Dataset:
:::
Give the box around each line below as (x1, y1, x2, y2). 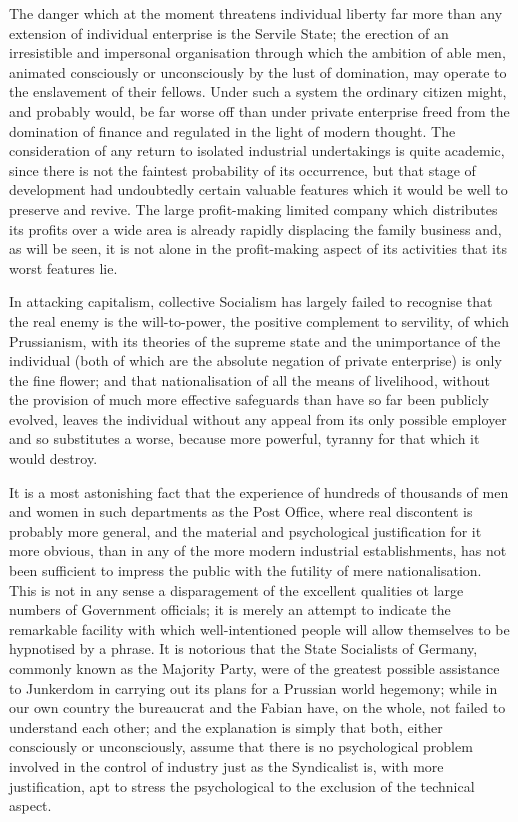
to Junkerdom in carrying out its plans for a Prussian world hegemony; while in (9, 677, 498, 698)
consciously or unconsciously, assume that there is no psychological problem (9, 736, 473, 757)
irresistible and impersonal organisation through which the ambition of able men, (9, 42, 506, 63)
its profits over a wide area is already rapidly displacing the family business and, (9, 218, 502, 239)
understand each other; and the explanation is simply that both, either (9, 716, 443, 737)
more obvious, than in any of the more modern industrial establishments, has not (9, 540, 507, 561)
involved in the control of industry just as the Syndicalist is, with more (9, 755, 444, 776)
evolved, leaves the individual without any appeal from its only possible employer (9, 408, 507, 429)
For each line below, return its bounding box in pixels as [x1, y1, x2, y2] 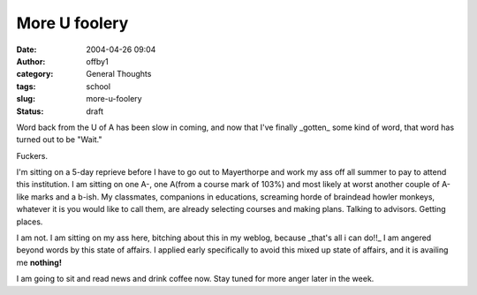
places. [16, 216, 43, 227]
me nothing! [16, 257, 62, 268]
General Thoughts [86, 69, 152, 79]
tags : [16, 80, 36, 92]
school [86, 80, 110, 92]
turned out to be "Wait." [16, 134, 102, 145]
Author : [16, 56, 46, 66]
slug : [16, 94, 35, 104]
:::
The lines from the one with "more obvious, than" to the end of the data above should be retyped exactly, both ends included, and pictures are to be left out.

Written response:
more obvious, than in any of the more modern industrial establishments, has not (9, 540, 507, 561)
involved in the control of industry just as the Syndicalist is, with more (9, 755, 444, 776)
evolved, leaves the individual without any appeal from its only possible employer (9, 408, 507, 429)
For each line below, return its bounding box in pixels as [x1, y1, x2, y2] 
places. [16, 216, 43, 227]
me nothing! [16, 257, 62, 268]
General Thoughts [86, 69, 152, 79]
tags : [16, 80, 36, 92]
school [86, 80, 110, 92]
turned out to be "Wait." [16, 134, 102, 145]
Author : [16, 56, 46, 66]
slug : [16, 94, 35, 104]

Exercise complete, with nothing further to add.